Aber dass das die Entscheidung beschleunigt, glaubt wohl auch Neskovic nicht. Wenn es keinen Kandidaten gibt, kann man auch keinen wählen. Nimmt man halt den Punkt wieder runter von der Tagesordnung. Muss Herr Papier halt noch ein Weilchen länger Richter bleiben.

Hatte ich schon erwähnt, dass ich in punkto Richterwahl vehement für öffentliche Anhörungen nach US-Vorbild wäre? Dass ich keine Sekunde glaube, dass sich gute Kandidaten dann plötzlich für den Job in Karlsruhe nicht mehr interessieren würden? Dass ich das für eine durchsichtige Schutzbehauptung derjenigen halte, die von der bisherigen Praxis profitieren, die Spitzen von CDU und SPD nämlich sowie die Zunft der Staatsrechtsprofessoren und Bundesrichter, eine Schutzbehauptung, die dadurch nicht glaubwürdiger wird, dass es Kollegen gibt, die sie tatsächlich glauben?

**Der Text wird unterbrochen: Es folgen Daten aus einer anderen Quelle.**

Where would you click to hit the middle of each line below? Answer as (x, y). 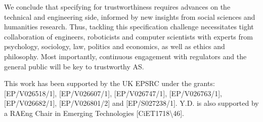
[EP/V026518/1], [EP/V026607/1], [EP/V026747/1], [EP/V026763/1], (113, 93)
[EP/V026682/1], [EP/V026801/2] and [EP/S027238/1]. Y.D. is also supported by (131, 103)
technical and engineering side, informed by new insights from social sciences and (130, 16)
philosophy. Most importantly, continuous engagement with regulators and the (125, 56)
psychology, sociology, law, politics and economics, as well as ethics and (115, 46)
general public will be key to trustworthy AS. (74, 66)
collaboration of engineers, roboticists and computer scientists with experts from (128, 36)
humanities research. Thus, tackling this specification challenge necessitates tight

Hatte ich? Egal, dann sag ich’s nochmal.

Update: Ich habe nur spekuliert, Kollege Müller von der FAZ dagegen hat recherchiert, und siehe: Offenbar will die FDP sich am Dienstag entscheiden, und zwar zwischen zwei namentlich nicht genannten Kandidaten, einem „jüngeren Staats- und Völkerrechtler“ und einem „älteren, erfahrenen Rechtsanwalt“. Könnte man jetzt auch feste zu spekulieren anfangen, wer da wohl gemeint sein könnte, aber das lasse ich jetzt besser mal. Jedenfalls nix mit L-S, wenn das zutrifft.

Der Artikel ist, soweit ich sehe, nicht online.